He is the biggest fish that swims in any of Jane Austen’s waters and, silly or not, we are happy that he has fallen into the basket of our dear Elizabeth. He is favourably contrasted with the other lover, Mr. Bingley, and he stands out among Jane Austen’s other heroes as the most difficult to win and the most worth winning (p-28).

In him one traces the difficult victory of love over pride. Though Darcy had some disagreeable qualities to begin with, these were slowly modified and purified by the power of love. Like Elizabeth herself, Darcy was something of a favourite with Jane Austen.

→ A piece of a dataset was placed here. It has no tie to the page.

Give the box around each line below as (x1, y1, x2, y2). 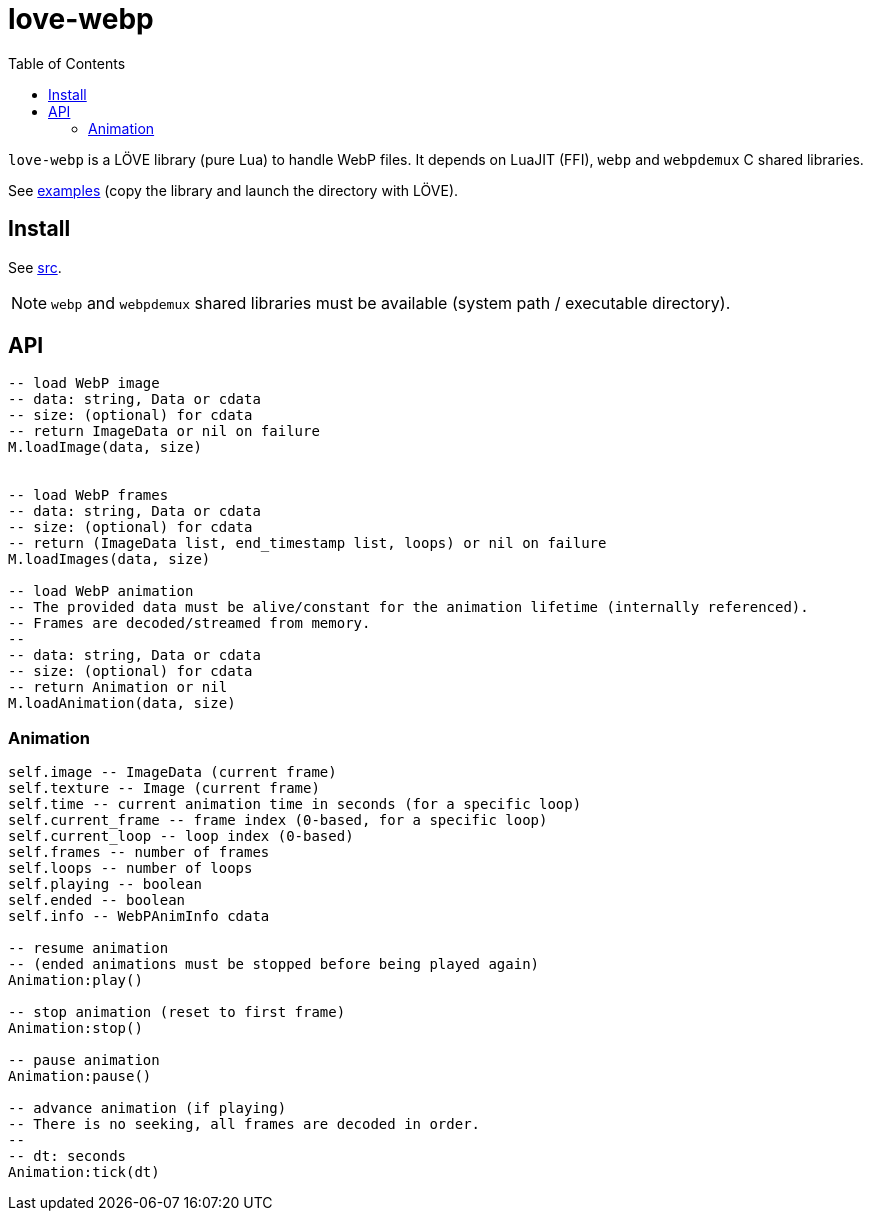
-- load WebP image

The book appeals to the readers by its very pleasing combination of irony and probability. Jane Austen shows us the play of life’s little ironies without sacrificing the sense of probability. All the characters in the novel, except Mary Bennet and the scoundrel Wickham, are highly realistic and perfectly drawn. Of all the novels of Jane Austen, Pride and Prejudice is not only the most brilliant but also the strongest and the most realistic.

Sense and Sensibility

Sense and Sensibility, began in 1797 and published in 1811, was her earliest published work since First impression; the earliest draft of Pride and Prejudice, though written earlier, was published much later. Though there was a sign of immaturity and the crudities of a beginner, the novel shows us that the author is an admirable artist, a perfect mistress of language and one of the finest creators of the comedy of manners. The earliest draft of the book was called Elinor Marianne, and it is the life of these two sisters that Miss Austen wants us to become interested. Poetry, romance and unreasoned love are found fault with in the sensibility of Marianne Dashwood, while her sister Elinor who is dreary enough is lauded as an ideal of patient, well ordered sense. Both the sisters are tried, deceived and humiliated by various selfish, gross and fickle persons. All the orders of humanity representing the transitional changes from cherry vulgarity to frigid meanness are represented by people like Mrs. Jennings, the two Misses Steels and the Palmers. There is in the book much brilliant comedy and much interesting satire on human nature. The wit and humour are all the more enjoyable because we cannot help perceiving that they come from a head that had thought about life, and a heart that had felt its joys and sorrows.

Mansfield Park

Mansfield Park, published in 1814, is the third of Jane Austen’s novels. It has hardly any plot and keeps no secret for long. The humble, grateful, clear-judging, Fanny Price, is generally considered too low-spirited and submissive. She does not challenge the irony of which Elizabeth Bennet and Catherine Morland are the victims. The gay sharpness of Pride and Prejudice is here refined into greater subtlety and a gentler temper, and a finer modulation characterizes the whole work. All the events are made to take their point and value from fanny’s connection with them. The novelist’s chief concern is with fanny’s happiness and toward this all the other characters are made to work unconsciously. Fanny’s final and happy installation at Mansfield Park, in contrast to her first insignificance, forms such a contrast as time is forever producing between the plans and decisions of mortals, for their own instruction and their neighbours’ entertainment.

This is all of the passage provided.